We heard the low, bubbly rumble of an engine. Through the smoke and still-falling shreds of pirate pants, something was moving toward us. That’s when I saw a sight that made me wish I’d never been born, or that I’d been born as a fly. It was the red boat. And it was coming back.
At the wheel was a giant of a man, holding a loaded crossbow.
“It Bizzy!” said Leilani.
Bizzy, it turns out, had been following us all this time, to make sure we were okay. As a member of the Tourist Board, he was authorized to shoot and kill anyone bothering tourists. He made Don and me sign a paper saying we’d had a good time in Hawaii.
“Pirates bad for tourism,” said Bizzy. “Give impression tourists come Hawaii, get robbed.”
Bizzy could protect us no longer. He had to get back for a meeting of the Tourist Board. The board was divided over what type of tourist to attract. Bizzy did not favor the average tourist. They didn’t spend enough money. Instead he favored the big-spending “prostitute tourist” like me. It was nice to know I was in the elite.
Bizzy asked Leilani how business was at Leilani’s Leaves ’N Things.
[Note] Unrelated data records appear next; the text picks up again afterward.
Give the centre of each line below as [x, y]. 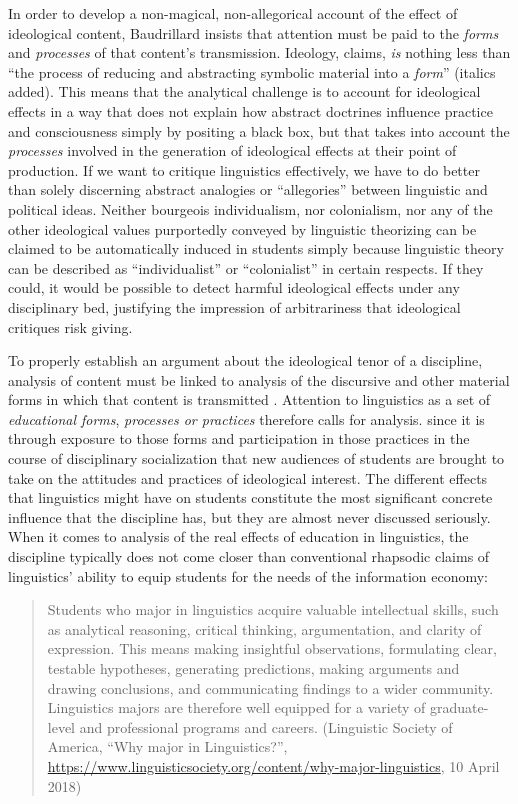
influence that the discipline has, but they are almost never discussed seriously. [249, 516]
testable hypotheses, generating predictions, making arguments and [253, 668]
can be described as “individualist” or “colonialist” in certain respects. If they [246, 267]
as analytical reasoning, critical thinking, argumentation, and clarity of [264, 628]
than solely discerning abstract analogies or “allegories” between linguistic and [248, 189]
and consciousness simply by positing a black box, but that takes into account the [259, 130]
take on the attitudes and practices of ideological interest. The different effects [248, 477]
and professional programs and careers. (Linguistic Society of [266, 726]
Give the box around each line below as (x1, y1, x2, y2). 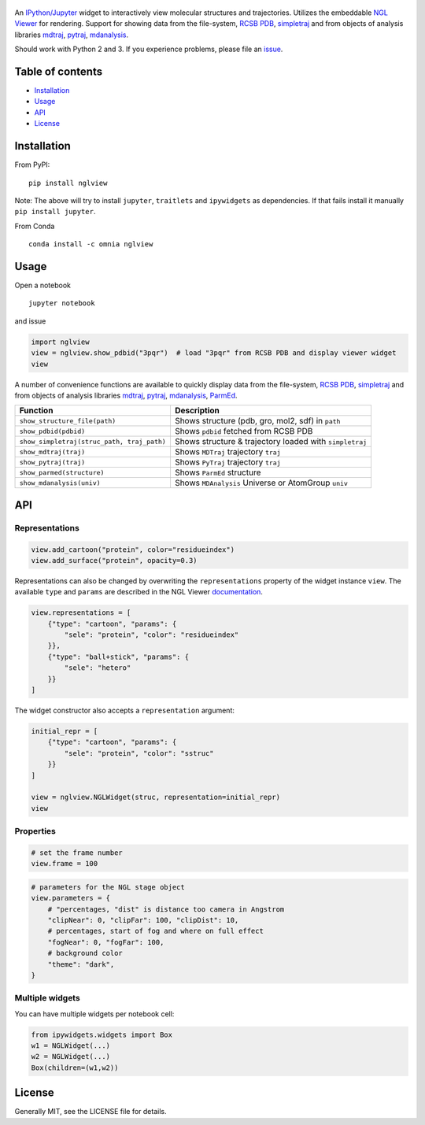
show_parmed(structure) (19, 468, 105, 476)
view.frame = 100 (31, 859, 98, 868)
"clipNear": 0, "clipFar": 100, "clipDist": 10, (47, 916, 239, 924)
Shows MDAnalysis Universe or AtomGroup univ (174, 477, 348, 488)
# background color (47, 949, 124, 958)
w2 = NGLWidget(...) (31, 1052, 110, 1061)
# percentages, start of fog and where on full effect (47, 927, 264, 936)
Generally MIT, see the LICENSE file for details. (14, 1107, 167, 1116)
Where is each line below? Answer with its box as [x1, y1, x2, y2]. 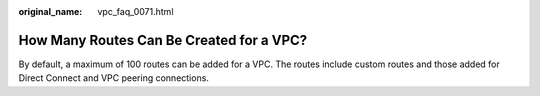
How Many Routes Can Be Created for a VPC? [18, 31, 308, 49]
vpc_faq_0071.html [97, 6, 174, 17]
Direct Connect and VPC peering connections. [18, 72, 210, 84]
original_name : [18, 6, 83, 17]
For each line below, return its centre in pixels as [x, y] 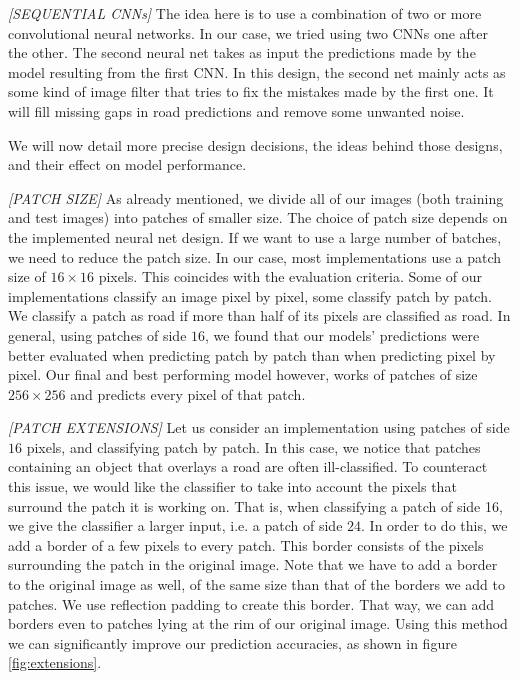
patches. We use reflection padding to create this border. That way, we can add [251, 603]
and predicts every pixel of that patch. [188, 393]
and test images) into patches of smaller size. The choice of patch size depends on [258, 217]
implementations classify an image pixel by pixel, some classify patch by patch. [250, 295]
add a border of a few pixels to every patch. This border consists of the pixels [246, 544]
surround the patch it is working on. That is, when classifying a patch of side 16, [255, 505]
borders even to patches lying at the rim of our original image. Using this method [258, 623]
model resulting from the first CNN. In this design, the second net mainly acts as [257, 71]
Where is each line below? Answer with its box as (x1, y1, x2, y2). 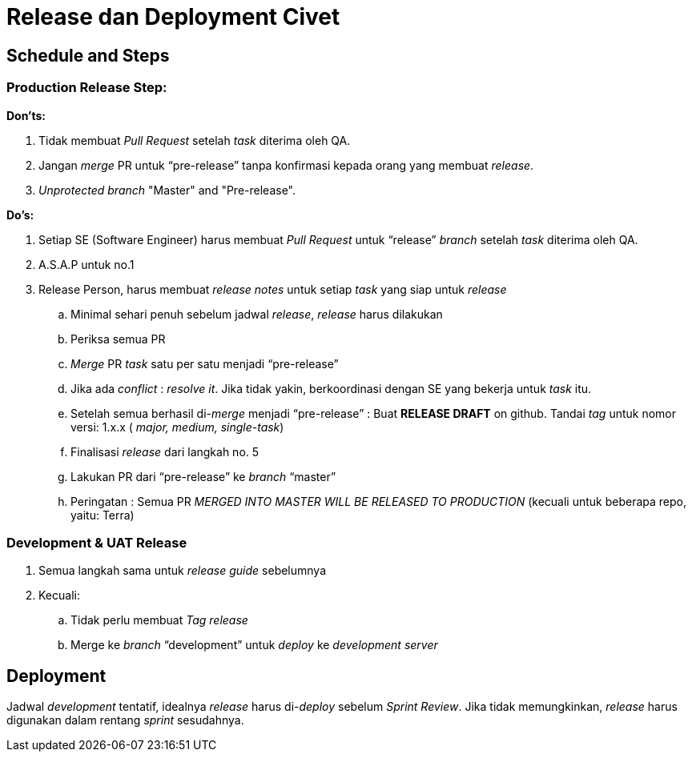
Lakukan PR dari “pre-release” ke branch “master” (70, 469, 336, 483)
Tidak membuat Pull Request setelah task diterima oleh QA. (38, 133, 351, 147)
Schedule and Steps (6, 45, 170, 66)
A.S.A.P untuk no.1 (38, 257, 135, 271)
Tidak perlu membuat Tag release (70, 613, 248, 628)
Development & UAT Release (6, 534, 187, 551)
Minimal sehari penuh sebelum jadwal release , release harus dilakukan (70, 307, 443, 321)
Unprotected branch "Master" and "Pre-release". (38, 182, 296, 197)
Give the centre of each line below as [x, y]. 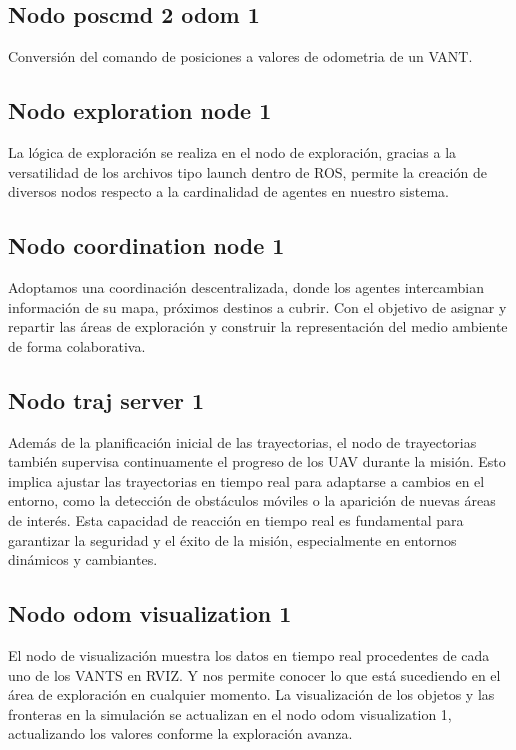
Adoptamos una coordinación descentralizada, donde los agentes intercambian [246, 286]
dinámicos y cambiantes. [83, 559]
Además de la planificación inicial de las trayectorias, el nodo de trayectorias [242, 441]
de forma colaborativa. [77, 345]
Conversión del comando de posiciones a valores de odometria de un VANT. [240, 56]
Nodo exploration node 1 [140, 110]
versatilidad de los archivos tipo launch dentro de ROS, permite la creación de [247, 171]
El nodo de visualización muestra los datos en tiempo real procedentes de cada [249, 654]
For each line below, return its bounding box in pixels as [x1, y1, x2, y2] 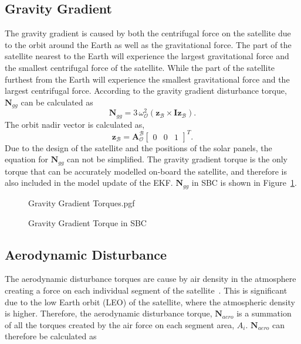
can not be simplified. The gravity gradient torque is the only [67, 153, 288, 165]
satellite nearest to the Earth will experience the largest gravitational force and [5, 50, 289, 62]
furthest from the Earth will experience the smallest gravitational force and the [5, 73, 290, 85]
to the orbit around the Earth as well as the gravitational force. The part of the [5, 38, 292, 50]
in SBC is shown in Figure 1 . [191, 176, 297, 189]
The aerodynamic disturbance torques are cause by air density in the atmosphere [5, 273, 296, 285]
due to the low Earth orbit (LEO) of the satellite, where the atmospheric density [5, 295, 295, 308]
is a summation [236, 307, 292, 319]
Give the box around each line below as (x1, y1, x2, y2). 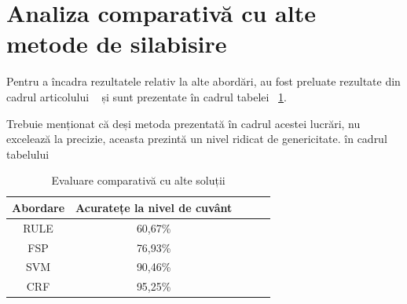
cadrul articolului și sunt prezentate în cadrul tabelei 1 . (6, 88, 287, 104)
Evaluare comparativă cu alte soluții (51, 172, 225, 189)
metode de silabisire (6, 27, 227, 60)
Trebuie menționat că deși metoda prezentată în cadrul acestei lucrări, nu (6, 115, 361, 131)
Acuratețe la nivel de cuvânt (75, 199, 233, 215)
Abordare (12, 199, 65, 215)
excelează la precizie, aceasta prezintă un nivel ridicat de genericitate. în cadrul (6, 130, 387, 147)
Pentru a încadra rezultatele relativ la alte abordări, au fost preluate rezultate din (6, 73, 401, 90)
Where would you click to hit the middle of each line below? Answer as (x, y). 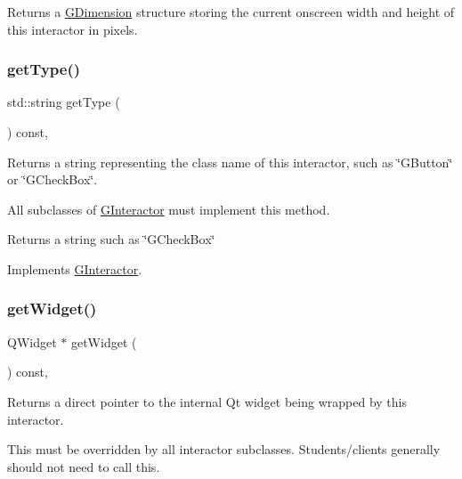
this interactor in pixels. (73, 29)
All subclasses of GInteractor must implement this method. (169, 209)
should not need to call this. (84, 466)
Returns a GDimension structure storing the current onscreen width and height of (231, 12)
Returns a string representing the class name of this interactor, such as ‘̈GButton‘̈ (230, 162)
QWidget (32, 341)
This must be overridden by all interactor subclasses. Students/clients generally (224, 449)
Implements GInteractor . (75, 268)
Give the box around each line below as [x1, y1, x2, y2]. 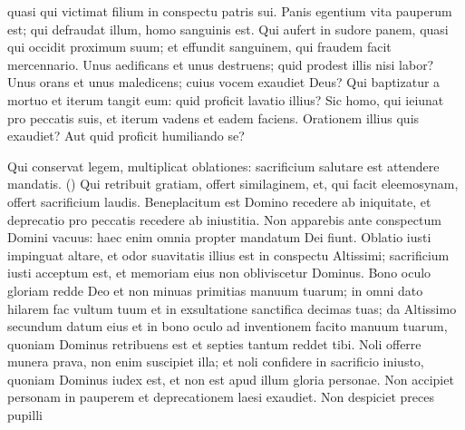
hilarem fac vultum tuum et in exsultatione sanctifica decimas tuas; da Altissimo [7, 298, 457, 318]
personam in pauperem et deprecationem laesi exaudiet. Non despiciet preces [7, 387, 434, 406]
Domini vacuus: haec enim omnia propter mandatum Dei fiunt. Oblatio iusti [7, 228, 431, 247]
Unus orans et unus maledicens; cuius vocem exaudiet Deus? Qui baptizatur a [7, 73, 441, 92]
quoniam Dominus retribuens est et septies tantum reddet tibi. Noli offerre [7, 334, 421, 353]
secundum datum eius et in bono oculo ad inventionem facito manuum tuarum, [7, 317, 448, 336]
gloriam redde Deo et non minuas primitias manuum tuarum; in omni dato [7, 280, 423, 299]
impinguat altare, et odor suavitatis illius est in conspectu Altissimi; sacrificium [7, 245, 450, 264]
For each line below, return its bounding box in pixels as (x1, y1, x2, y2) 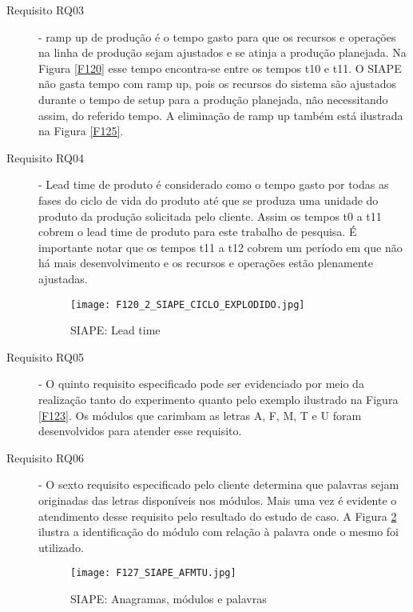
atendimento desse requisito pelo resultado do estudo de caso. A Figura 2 (38, 507, 397, 524)
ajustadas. (38, 270, 88, 286)
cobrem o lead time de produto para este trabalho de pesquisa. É (38, 223, 357, 240)
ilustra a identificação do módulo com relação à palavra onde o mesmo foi (38, 523, 399, 540)
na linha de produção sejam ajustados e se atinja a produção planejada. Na (38, 44, 407, 61)
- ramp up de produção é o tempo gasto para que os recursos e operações (38, 28, 396, 45)
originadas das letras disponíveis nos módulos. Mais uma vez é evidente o (38, 491, 397, 508)
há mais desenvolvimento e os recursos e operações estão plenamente (38, 254, 374, 271)
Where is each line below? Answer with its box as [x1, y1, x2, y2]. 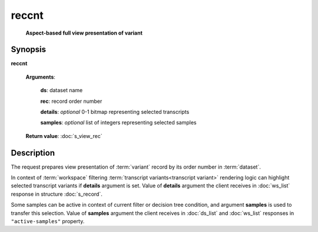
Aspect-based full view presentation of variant [25, 29, 143, 36]
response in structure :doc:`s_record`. [11, 190, 102, 197]
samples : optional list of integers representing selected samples [40, 119, 197, 126]
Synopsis [11, 45, 47, 55]
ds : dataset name [40, 87, 83, 94]
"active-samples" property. [11, 218, 85, 225]
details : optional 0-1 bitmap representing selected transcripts [40, 109, 190, 116]
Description [11, 147, 55, 158]
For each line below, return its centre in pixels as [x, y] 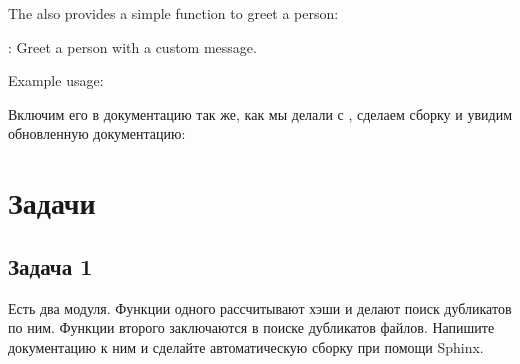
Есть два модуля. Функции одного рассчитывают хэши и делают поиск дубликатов [260, 307]
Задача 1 [50, 265]
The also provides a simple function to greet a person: [173, 13]
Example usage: [56, 80]
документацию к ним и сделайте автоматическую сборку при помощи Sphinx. [246, 346]
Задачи [52, 202]
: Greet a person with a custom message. [132, 46]
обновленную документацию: [97, 133]
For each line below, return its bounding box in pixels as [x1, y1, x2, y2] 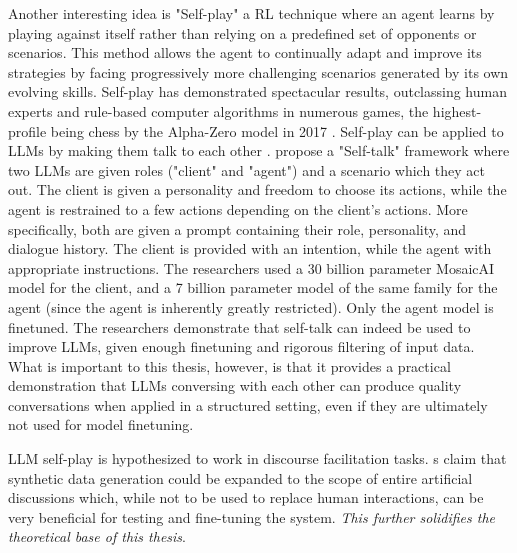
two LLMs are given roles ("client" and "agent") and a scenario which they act [8, 159, 486, 180]
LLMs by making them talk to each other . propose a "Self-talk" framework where [8, 140, 510, 161]
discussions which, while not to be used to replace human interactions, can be [8, 487, 484, 508]
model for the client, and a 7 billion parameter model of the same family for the [8, 277, 498, 298]
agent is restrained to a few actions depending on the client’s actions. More [8, 198, 468, 219]
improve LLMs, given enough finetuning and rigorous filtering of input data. [8, 336, 475, 357]
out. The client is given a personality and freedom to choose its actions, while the [8, 179, 507, 200]
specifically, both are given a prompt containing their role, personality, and [8, 218, 467, 239]
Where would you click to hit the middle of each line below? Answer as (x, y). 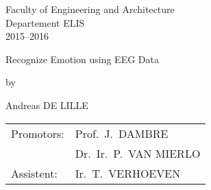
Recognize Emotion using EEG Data (82, 59)
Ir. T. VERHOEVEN (128, 173)
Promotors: (38, 133)
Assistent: (34, 173)
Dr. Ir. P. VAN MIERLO (138, 153)
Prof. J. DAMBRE (122, 133)
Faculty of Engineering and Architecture (90, 9)
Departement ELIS (45, 22)
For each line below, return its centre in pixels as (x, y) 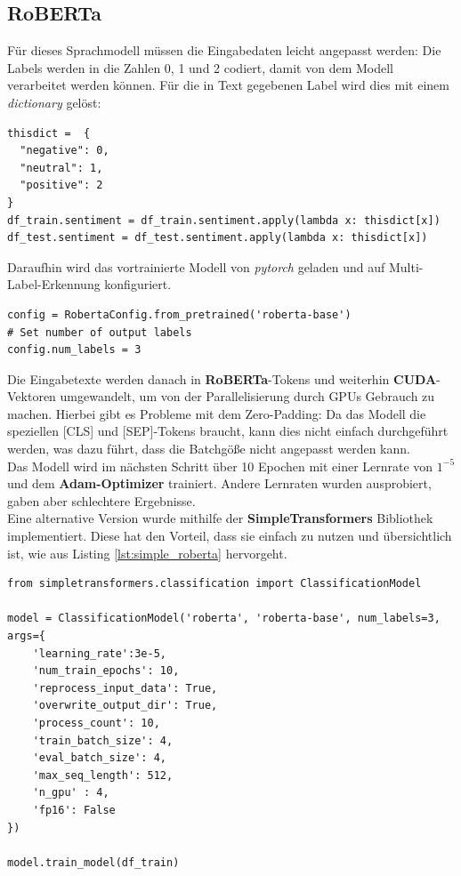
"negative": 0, (65, 151)
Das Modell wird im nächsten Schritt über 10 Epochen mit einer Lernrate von (220, 466)
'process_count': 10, (96, 723)
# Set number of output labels (100, 332)
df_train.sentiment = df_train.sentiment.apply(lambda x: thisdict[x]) (224, 220)
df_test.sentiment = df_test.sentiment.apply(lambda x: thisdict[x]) (218, 238)
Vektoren (32, 396)
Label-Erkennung (54, 284)

Leilani said things were slow now that the plague was back. The plague was back?!
“Say hi Bob Chapman for me,” said Leilani.
“I do that,” said Bizzy. He turned his boat downstream before tossing me a small box. Inside were my nose plugs. They fit perfectly.
Bizzy started to pull away. “Wait!” I yelled nasally. This was my chance to head back to Honolulu, and I wasn’t going to miss it. I looked to Don and Leilani. They seemed to be saying, Go back with Bizzy. In fact, they did say that. They didn’t want to endanger me any longer. But I couldn’t do it. Leilani had specks of blood spattered across her face, like freckles. She was adorable. If I left, she would be totally bored by Don. No, I would have to stay. Besides, now that the pirates were dead, what danger could there be?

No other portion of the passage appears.